Laws must support rights of family

Author: Pope John Paul II

LAWS MUST SUPPORT RIGHTS OF FAMILY

Pope John Paul II

"In no way can the lawmaker who wants to act in harmony with an upright moral conscience, contribute to creating laws that are in opposition to the essential rights of the family, founded on marriage", the Holy Father said to members of the Forum of Catholic Family Associations of Italy whom he received in audience on Saturday, 27 June. Here is a translation of the Holy Father's address, which was given in Italian.

Venerable Brothers in the Episcopate,

Dear Representatives of the Forum of Family Associations,

1. I am very pleased to greet you with the words of Familiaris consortio: "Family, become what you are!" (n. 17) which effectively indicate the objective for which you generously expend your mental and physical energy.

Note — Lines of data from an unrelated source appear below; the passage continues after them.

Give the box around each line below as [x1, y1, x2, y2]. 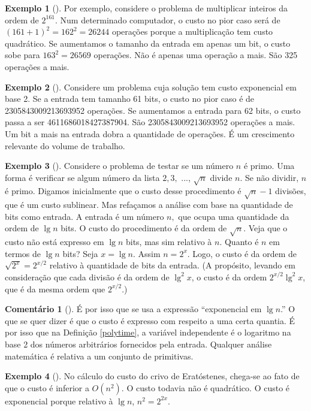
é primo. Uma [243, 159, 295, 172]
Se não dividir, [245, 171, 299, 183]
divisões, [275, 185, 306, 197]
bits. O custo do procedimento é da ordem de [61, 222, 227, 234]
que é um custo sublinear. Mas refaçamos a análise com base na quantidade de [5, 198, 293, 211]
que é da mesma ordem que [5, 282, 105, 295]
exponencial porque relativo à [5, 394, 113, 407]
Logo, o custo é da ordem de [192, 247, 297, 259]
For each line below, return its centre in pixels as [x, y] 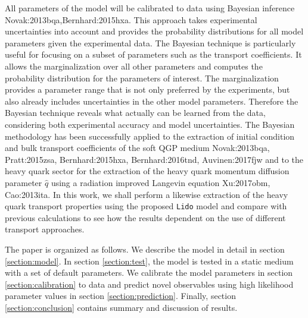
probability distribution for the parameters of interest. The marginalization [142, 78]
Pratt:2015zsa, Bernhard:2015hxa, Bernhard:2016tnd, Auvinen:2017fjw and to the [154, 159]
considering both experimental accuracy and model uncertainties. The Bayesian [150, 124]
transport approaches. [45, 229]
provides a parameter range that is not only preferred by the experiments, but [147, 89]
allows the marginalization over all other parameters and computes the [134, 66]
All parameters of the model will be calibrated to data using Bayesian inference [150, 8]
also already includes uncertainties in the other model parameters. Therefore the [152, 101]
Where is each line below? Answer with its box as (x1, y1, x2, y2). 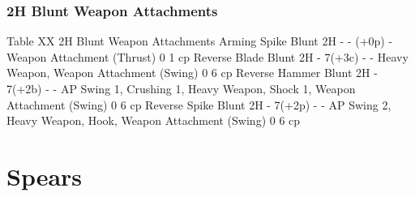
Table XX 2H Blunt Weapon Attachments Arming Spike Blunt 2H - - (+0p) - (6, 32, 393, 49)
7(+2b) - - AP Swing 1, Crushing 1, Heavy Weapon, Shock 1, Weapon (6, 80, 356, 96)
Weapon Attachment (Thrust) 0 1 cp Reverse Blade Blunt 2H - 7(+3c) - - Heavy (6, 48, 409, 65)
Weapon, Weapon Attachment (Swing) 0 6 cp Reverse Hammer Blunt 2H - (6, 64, 378, 81)
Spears (6, 159, 83, 192)
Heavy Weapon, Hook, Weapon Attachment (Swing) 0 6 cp (6, 112, 301, 129)
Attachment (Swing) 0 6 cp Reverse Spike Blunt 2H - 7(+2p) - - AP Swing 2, (6, 96, 391, 113)
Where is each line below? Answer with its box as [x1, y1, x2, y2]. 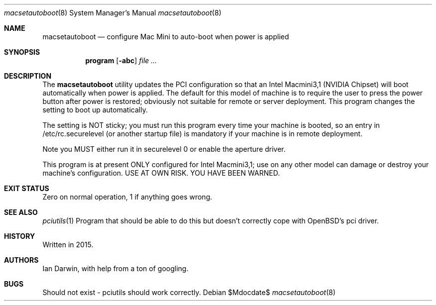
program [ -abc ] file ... [85, 56, 157, 65]
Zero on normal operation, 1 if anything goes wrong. [42, 193, 213, 201]
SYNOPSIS [4, 48, 40, 56]
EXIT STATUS [4, 184, 49, 193]
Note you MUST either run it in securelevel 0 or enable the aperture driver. [42, 145, 286, 153]
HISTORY [4, 232, 35, 240]
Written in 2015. [42, 240, 94, 249]
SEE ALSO [4, 208, 38, 216]
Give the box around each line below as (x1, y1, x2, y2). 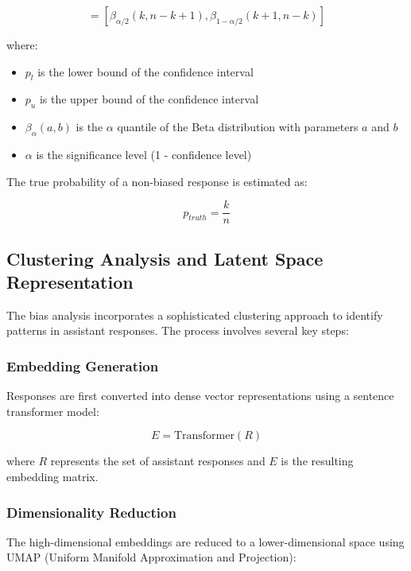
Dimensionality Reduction (6, 502, 176, 522)
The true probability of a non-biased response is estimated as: (6, 173, 308, 189)
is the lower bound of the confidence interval (37, 63, 254, 80)
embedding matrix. (6, 468, 99, 485)
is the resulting (281, 453, 354, 469)
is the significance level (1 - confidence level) (36, 146, 252, 162)
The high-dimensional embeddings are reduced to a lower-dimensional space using (6, 533, 405, 550)
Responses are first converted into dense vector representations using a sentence (6, 387, 394, 404)

I greet and thank Bishop Giuseppe Anfossi, who has expressed your sentiments, illustrating the aims of the Forum of Catholic Family Associations of Italy, of which you constitute an important delegation. My heartfelt thanks to all of you for this visit, with which you wish to renew your adherence to the Successor of Peter.

I know that you work tirelessly with the 38 associations and regional committees belonging to the Forum, to enable Italian families also to fully express and develop their identity and mission at the cultural, social and political levels. To achieve this you have most appropriately based your Statutes on the Charter of the Rights of the Family so that in just a few years your sodality has won widespread esteem and consideration, becoming the timely and courageous voice of the needs and legitimate claims of millions of Italian families and a serious and credible spokesman for the various social and political forces. In you the Church sees a great hope for the present and future of families in Italy.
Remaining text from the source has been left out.